┌─ Recorded data

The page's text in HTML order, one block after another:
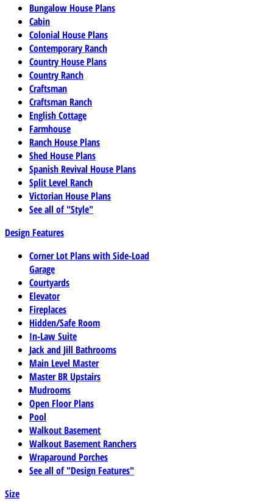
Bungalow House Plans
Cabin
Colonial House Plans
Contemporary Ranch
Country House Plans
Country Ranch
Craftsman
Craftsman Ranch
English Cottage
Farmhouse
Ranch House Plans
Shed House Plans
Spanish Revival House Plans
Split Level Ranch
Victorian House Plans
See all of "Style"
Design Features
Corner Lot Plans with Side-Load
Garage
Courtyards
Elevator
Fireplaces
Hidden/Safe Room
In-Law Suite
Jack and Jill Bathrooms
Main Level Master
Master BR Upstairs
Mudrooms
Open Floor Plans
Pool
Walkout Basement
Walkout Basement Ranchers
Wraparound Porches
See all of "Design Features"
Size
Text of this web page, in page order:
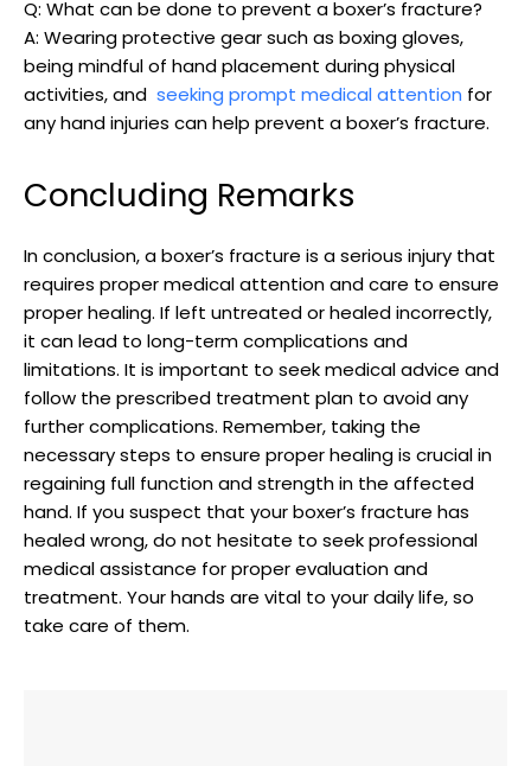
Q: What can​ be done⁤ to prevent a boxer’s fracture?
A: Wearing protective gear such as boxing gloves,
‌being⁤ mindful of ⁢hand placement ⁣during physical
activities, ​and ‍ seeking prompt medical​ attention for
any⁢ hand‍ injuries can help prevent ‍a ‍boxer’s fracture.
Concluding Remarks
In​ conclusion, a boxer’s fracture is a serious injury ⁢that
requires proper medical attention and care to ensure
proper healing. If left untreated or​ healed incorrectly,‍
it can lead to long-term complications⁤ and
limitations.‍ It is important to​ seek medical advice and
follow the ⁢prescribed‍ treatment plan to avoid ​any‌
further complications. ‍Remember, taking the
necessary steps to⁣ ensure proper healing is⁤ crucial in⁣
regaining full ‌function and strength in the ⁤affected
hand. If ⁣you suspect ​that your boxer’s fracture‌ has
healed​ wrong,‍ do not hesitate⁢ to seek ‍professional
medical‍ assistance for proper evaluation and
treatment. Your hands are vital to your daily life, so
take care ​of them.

└─

### Problem statement
An exact copy of the entries above is needed, with the pictures removed.

### Solution to this exercise
The page's text in HTML order, one block after another:
Bungalow House Plans
Cabin
Colonial House Plans
Contemporary Ranch
Country House Plans
Country Ranch
Craftsman
Craftsman Ranch
English Cottage
Farmhouse
Ranch House Plans
Shed House Plans
Spanish Revival House Plans
Split Level Ranch
Victorian House Plans
See all of "Style"
Design Features
Corner Lot Plans with Side-Load
Garage
Courtyards
Elevator
Fireplaces
Hidden/Safe Room
In-Law Suite
Jack and Jill Bathrooms
Main Level Master
Master BR Upstairs
Mudrooms
Open Floor Plans
Pool
Walkout Basement
Walkout Basement Ranchers
Wraparound Porches
See all of "Design Features"
Size
Text of this web page, in page order:
Q: What can​ be done⁤ to prevent a boxer’s fracture?
A: Wearing protective gear such as boxing gloves,
‌being⁤ mindful of ⁢hand placement ⁣during physical
activities, ​and ‍ seeking prompt medical​ attention for
any⁢ hand‍ injuries can help prevent ‍a ‍boxer’s fracture.
Concluding Remarks
In​ conclusion, a boxer’s fracture is a serious injury ⁢that
requires proper medical attention and care to ensure
proper healing. If left untreated or​ healed incorrectly,‍
it can lead to long-term complications⁤ and
limitations.‍ It is important to​ seek medical advice and
follow the ⁢prescribed‍ treatment plan to avoid ​any‌
further complications. ‍Remember, taking the
necessary steps to⁣ ensure proper healing is⁤ crucial in⁣
regaining full ‌function and strength in the ⁤affected
hand. If ⁣you suspect ​that your boxer’s fracture‌ has
healed​ wrong,‍ do not hesitate⁢ to seek ‍professional
medical‍ assistance for proper evaluation and
treatment. Your hands are vital to your daily life, so
take care ​of them.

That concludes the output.